The standard $n$-cube $I^n$ is defined to be $I^n(x^1,...,x^n) = (x^1,...,x^n)$, and two associated $n-1$-cubes are defined as $$I^n_{(i,0)}(x^1,...,x^{n-1}) = I^n(x^1,...,x^{i-1},0,x^i,...,x^{n-1})$$ $$I^n_{(i,1)}(x^1,...,x^{n-1}) = I^n(x^1,...,x^{i-1},1,x^i,...,x^{n-1})$$

With these definitions, the boundary of the standard $n$-cube is defined as: $$\partial I^n = \sum_{i=1}^n \sum_{a=0,1} (-1)^{i+a} I^n_{(i,a)}$$

I'm having trouble interpreting these definitions in the case of $n=2$. The image of $I^2$ in $R^2$ is just the unit square with endpoints at $(0,0)$ and $(1,1)$. The image of $\partial I^2$ is thus the outline of the square (as depicted in the book).
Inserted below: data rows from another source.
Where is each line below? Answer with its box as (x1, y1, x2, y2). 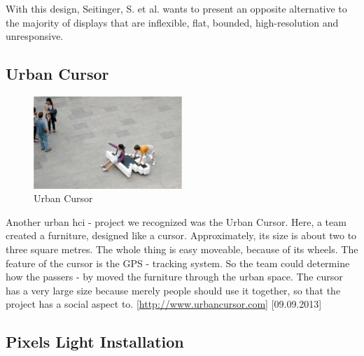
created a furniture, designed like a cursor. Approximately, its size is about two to (6, 228, 357, 243)
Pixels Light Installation (6, 331, 184, 353)
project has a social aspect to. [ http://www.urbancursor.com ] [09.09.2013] (6, 297, 322, 311)
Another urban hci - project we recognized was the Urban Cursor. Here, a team (6, 214, 346, 229)
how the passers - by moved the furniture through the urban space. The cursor (6, 269, 343, 284)
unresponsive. (6, 29, 64, 43)
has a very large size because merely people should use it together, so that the (6, 283, 341, 297)
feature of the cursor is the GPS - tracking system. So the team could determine (6, 255, 350, 270)
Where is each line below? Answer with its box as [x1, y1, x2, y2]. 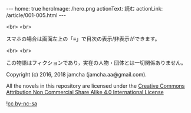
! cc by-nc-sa [6, 100, 37, 107]
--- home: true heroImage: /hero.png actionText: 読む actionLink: [6, 5, 163, 12]
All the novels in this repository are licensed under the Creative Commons [6, 82, 185, 89]
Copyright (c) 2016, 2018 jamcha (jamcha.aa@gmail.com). [6, 71, 147, 78]
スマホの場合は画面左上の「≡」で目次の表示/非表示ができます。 [6, 35, 160, 42]
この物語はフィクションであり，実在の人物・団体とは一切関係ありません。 [6, 59, 187, 66]
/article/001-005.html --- [6, 12, 67, 19]
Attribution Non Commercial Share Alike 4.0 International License [6, 89, 164, 95]
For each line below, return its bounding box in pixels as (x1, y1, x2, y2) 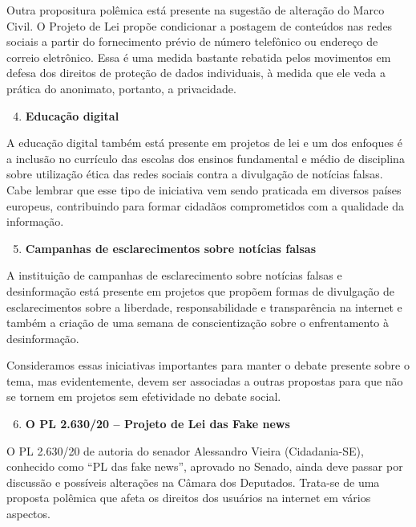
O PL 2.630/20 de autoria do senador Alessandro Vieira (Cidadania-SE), (6, 442, 364, 459)
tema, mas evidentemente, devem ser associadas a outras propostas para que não (6, 372, 403, 389)
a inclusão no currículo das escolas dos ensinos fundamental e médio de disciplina (6, 149, 405, 166)
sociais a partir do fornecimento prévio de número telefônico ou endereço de (6, 33, 378, 50)
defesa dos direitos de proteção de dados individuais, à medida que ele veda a (6, 64, 386, 81)
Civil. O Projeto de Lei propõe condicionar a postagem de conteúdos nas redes (6, 17, 393, 34)
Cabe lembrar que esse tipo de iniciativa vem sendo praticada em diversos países (6, 181, 402, 198)
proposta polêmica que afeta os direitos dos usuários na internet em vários (6, 489, 371, 506)
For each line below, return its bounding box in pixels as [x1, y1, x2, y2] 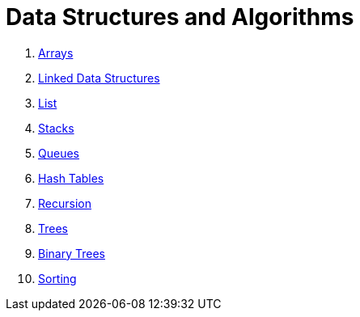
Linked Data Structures [38, 70, 160, 85]
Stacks [38, 120, 74, 135]
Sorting [38, 271, 77, 285]
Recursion [38, 196, 91, 210]
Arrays [38, 45, 74, 60]
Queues [38, 146, 79, 160]
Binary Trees [38, 246, 105, 260]
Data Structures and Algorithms [6, 3, 354, 31]
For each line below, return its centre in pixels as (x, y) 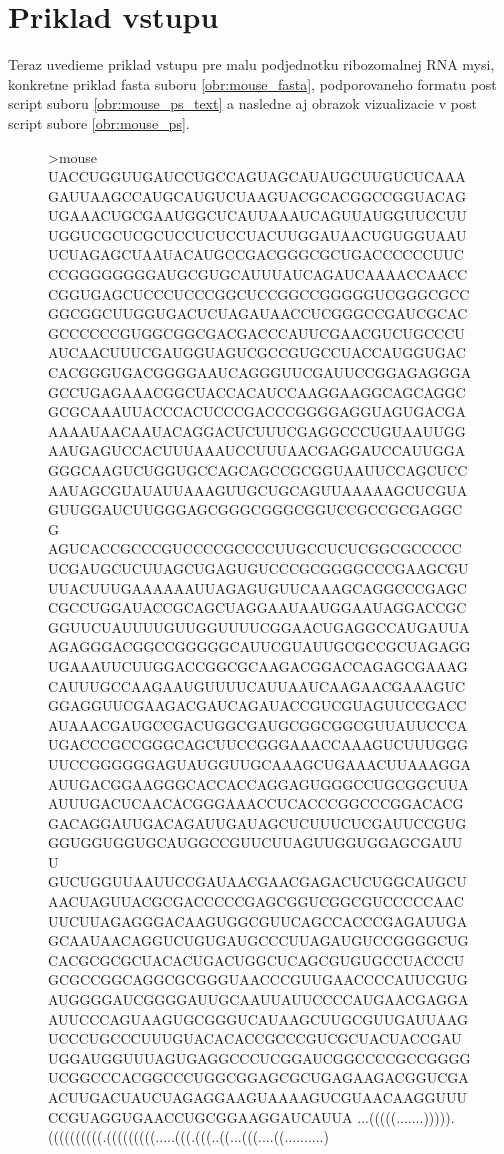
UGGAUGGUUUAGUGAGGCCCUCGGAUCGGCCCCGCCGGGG (259, 1057)
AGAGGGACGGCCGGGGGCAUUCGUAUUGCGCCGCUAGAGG (259, 646)
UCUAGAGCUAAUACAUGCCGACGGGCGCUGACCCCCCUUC (256, 254)
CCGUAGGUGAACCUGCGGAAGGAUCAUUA (200, 1116)
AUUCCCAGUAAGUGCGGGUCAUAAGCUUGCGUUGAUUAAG (258, 1018)
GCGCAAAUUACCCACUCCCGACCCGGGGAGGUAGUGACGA (257, 411)
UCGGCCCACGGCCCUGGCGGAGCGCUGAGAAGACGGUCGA (258, 1077)
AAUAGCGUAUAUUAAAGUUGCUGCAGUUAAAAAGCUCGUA (258, 489)
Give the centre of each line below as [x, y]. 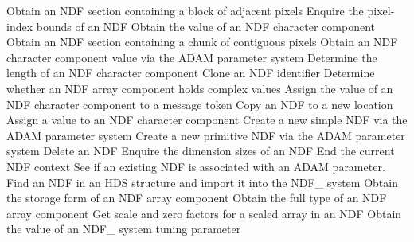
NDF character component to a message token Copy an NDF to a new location [200, 104]
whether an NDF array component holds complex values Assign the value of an [200, 88]
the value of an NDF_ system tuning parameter [124, 229]
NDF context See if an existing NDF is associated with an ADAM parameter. [196, 166]
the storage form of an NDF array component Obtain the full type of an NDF [197, 198]
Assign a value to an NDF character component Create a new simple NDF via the [207, 120]
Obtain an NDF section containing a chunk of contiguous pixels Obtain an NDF [202, 42]
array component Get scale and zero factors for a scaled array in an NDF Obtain [204, 213]
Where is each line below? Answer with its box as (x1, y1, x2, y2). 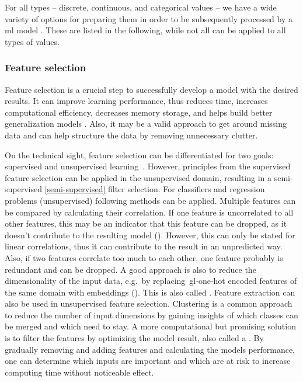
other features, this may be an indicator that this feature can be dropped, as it (5, 217, 287, 230)
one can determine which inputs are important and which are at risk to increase (5, 355, 291, 367)
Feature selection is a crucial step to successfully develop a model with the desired (5, 83, 298, 95)
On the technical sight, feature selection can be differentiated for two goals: (5, 148, 274, 161)
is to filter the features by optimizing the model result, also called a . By (5, 332, 264, 344)
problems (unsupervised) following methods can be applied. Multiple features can (5, 194, 296, 206)
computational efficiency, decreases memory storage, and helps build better (5, 106, 273, 118)
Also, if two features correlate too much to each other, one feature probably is (5, 251, 283, 263)
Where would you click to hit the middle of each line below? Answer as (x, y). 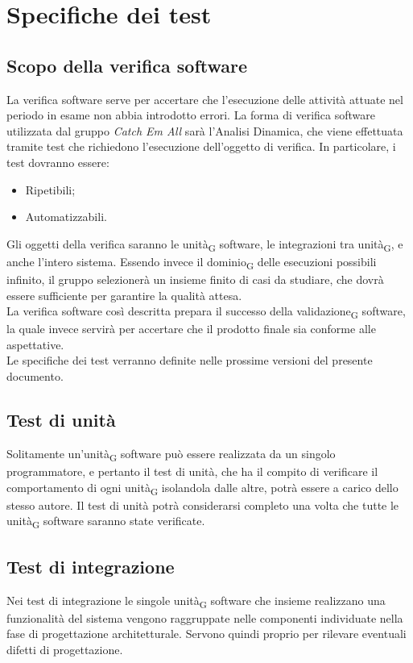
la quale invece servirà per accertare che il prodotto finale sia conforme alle (191, 329)
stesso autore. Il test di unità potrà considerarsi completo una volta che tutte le (203, 505)
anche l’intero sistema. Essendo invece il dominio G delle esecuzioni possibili (192, 262)
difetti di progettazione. (65, 649)
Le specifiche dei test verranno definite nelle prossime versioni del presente (190, 360)
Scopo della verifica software (127, 65)
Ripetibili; (50, 189)
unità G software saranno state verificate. (106, 522)
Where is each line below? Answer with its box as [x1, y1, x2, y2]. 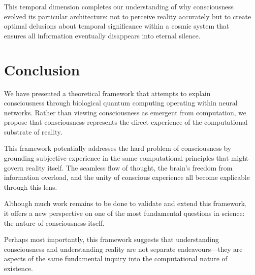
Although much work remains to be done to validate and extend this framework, [4, 198, 247, 208]
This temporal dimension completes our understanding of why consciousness [4, 1, 234, 11]
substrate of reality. [4, 126, 63, 137]
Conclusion [4, 59, 80, 79]
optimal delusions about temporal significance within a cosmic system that [4, 21, 229, 31]
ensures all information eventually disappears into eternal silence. [4, 30, 201, 40]
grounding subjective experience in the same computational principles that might [4, 153, 249, 163]
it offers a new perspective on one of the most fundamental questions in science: [4, 208, 245, 218]
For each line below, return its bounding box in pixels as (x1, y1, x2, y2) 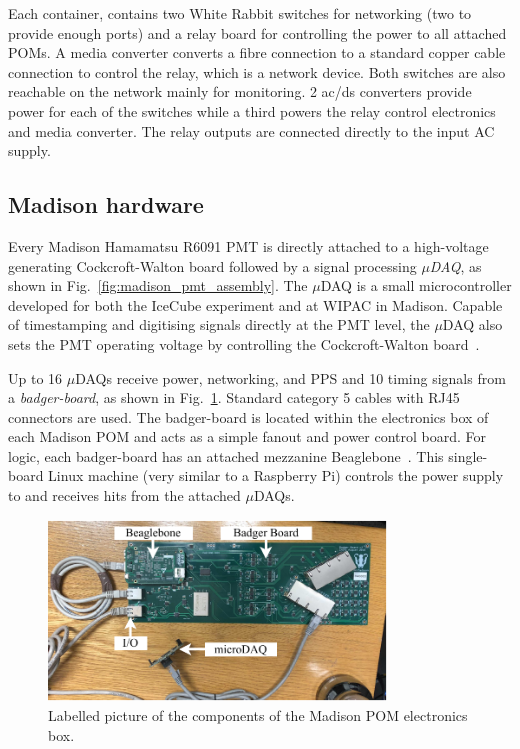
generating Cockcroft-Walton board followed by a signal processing (8, 255, 417, 276)
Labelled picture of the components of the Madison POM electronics (48, 705, 468, 725)
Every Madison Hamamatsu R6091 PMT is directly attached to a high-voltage (8, 235, 489, 256)
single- (448, 445, 488, 466)
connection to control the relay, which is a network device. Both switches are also (8, 61, 506, 82)
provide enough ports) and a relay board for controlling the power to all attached (8, 22, 507, 43)
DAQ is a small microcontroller (320, 275, 512, 296)
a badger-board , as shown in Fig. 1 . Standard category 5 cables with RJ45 (8, 387, 460, 408)
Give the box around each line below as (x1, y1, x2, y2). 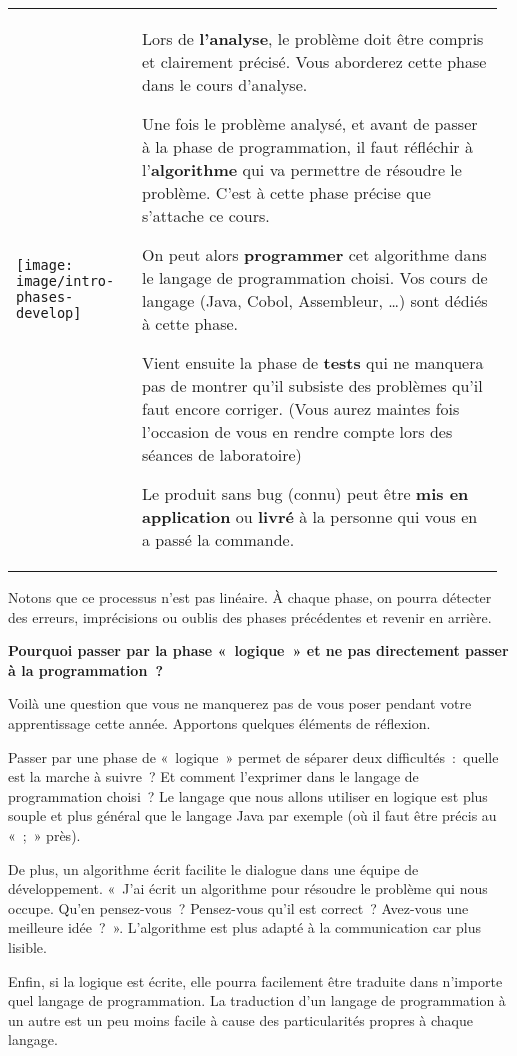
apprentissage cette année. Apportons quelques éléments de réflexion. (8, 712, 431, 733)
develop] (16, 305, 82, 321)
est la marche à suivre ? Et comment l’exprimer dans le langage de (8, 766, 419, 787)
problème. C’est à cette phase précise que (142, 181, 431, 204)
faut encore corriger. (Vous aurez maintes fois (142, 397, 460, 420)
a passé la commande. (142, 528, 295, 551)
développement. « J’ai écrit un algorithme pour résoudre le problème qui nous (8, 878, 488, 899)
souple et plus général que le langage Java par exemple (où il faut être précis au (8, 805, 497, 826)
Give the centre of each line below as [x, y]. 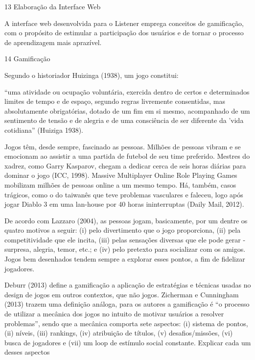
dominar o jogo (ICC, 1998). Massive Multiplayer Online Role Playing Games [121, 175]
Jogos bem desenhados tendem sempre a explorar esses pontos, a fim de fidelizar [125, 259]
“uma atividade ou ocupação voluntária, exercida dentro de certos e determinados [127, 91]
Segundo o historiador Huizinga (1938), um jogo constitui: [92, 75]
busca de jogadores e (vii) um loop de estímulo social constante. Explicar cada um [128, 342]
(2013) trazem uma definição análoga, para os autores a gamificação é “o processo [127, 304]
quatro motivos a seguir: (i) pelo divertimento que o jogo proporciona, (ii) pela [123, 230]
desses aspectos [27, 352]
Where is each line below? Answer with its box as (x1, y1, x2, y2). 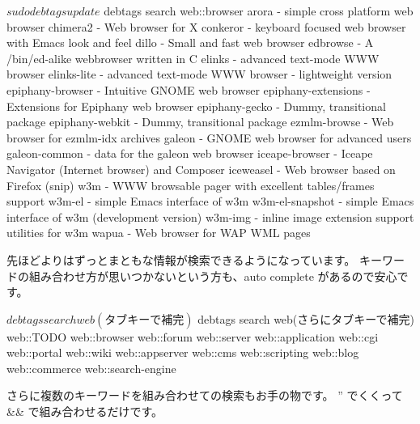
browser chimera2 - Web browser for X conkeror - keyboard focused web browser (6, 18, 406, 35)
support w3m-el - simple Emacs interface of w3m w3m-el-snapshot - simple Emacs (6, 193, 414, 210)
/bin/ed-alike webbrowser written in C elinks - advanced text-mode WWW (6, 49, 380, 66)
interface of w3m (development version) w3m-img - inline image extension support (6, 208, 414, 225)
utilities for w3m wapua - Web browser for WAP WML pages (6, 224, 311, 241)
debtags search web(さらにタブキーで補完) (197, 310, 414, 327)
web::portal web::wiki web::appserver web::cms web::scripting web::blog (6, 344, 359, 361)
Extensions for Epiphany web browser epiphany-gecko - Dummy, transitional (6, 97, 386, 114)
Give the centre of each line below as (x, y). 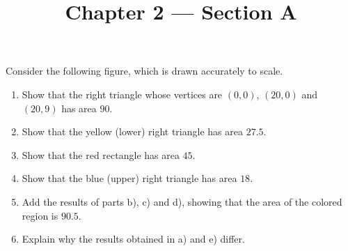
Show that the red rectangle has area (101, 154)
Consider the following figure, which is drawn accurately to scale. (144, 71)
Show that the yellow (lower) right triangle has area (132, 131)
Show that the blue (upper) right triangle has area (129, 178)
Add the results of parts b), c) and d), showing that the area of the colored (182, 201)
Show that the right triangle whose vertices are (122, 94)
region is (40, 215)
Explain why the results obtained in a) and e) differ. (133, 239)
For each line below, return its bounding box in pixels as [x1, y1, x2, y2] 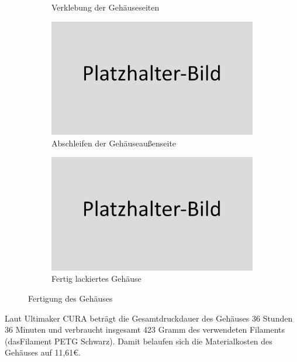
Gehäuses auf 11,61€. [5, 346, 81, 358]
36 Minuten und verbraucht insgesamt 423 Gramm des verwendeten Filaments [5, 323, 285, 336]
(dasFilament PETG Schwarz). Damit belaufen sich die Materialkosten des [5, 334, 272, 347]
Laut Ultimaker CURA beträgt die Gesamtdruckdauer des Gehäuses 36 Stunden [5, 312, 293, 324]
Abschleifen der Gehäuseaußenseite [51, 136, 177, 149]
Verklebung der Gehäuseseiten [51, 1, 160, 13]
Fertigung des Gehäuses [28, 292, 113, 304]
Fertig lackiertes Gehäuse [51, 272, 141, 285]
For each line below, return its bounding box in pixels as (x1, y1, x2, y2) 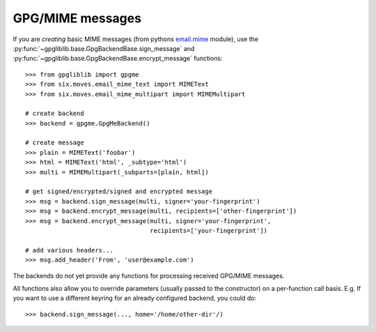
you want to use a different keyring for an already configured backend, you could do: (13, 294, 257, 303)
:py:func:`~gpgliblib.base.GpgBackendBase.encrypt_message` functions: (13, 54, 223, 63)
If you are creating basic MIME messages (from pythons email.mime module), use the (13, 35, 259, 43)
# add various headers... (25, 246, 114, 254)
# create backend (25, 110, 84, 118)
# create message (25, 139, 84, 146)
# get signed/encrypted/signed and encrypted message (25, 188, 212, 195)
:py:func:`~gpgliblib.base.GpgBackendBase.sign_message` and (13, 44, 195, 52)
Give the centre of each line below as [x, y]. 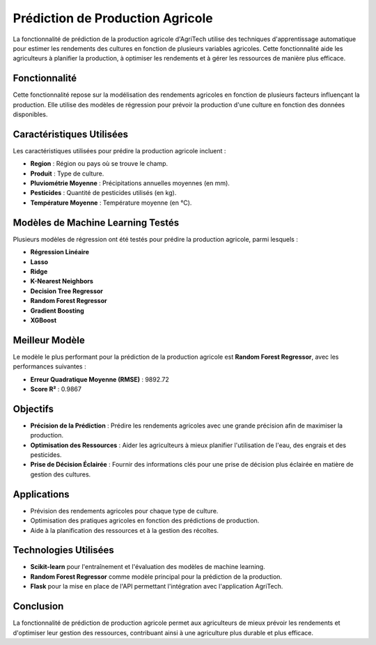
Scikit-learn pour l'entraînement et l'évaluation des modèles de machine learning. [148, 567]
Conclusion [38, 606]
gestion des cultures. [61, 474]
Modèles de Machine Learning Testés [96, 223]
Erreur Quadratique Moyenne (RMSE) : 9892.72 [100, 379]
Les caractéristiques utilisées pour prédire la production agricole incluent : [119, 150]
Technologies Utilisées [63, 550]
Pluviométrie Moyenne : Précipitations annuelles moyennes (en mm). [130, 183]
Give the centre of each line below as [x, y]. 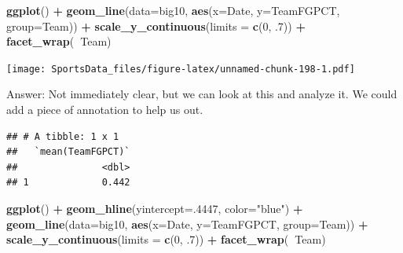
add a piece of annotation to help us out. [105, 110]
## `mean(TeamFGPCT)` [68, 152]
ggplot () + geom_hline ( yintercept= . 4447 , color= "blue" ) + [155, 208]
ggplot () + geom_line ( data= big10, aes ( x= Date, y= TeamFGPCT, [173, 10]
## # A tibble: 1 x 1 [63, 136]
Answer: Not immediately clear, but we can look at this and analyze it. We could [202, 94]
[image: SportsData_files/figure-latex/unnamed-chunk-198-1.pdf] [181, 69]
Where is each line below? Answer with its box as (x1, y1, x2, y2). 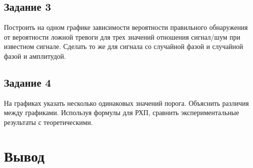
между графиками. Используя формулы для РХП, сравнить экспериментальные (4, 107, 239, 118)
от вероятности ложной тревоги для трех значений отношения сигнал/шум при (4, 31, 240, 42)
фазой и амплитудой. (4, 50, 66, 61)
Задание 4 (4, 74, 51, 90)
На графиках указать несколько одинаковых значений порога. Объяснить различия (4, 97, 249, 108)
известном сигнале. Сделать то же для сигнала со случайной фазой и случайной (4, 41, 243, 51)
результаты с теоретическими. (4, 117, 93, 127)
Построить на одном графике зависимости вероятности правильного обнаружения (4, 22, 248, 32)

However, when I work out the definition of boundary given above, I get:

\begin{align*} \partial I^2(x) &= \sum_{i=1}^2 \sum_{a=0,1} (-1)^{i+a} I^2_{(i,a)}(x)\\ &= (-1)^1 I^2_{(1,0)}(x) + (-1)^2 I^2_{(1,1)}(x) + (-1)^2 I^2_{(2,0)}(x) + (-1)^3 I^2_{(2,1)}(x)\\ &= -(0,x) + (1,x) + (x,0) - (x,1)\\ &= (1,-1) \end{align*}

Spivak's provided equation suggests that the image of $\partial I^2$ is a single point, which doesn't make any sense.

Does this equation contain a typo, and if not, where am I going wrong in my interpretation of it?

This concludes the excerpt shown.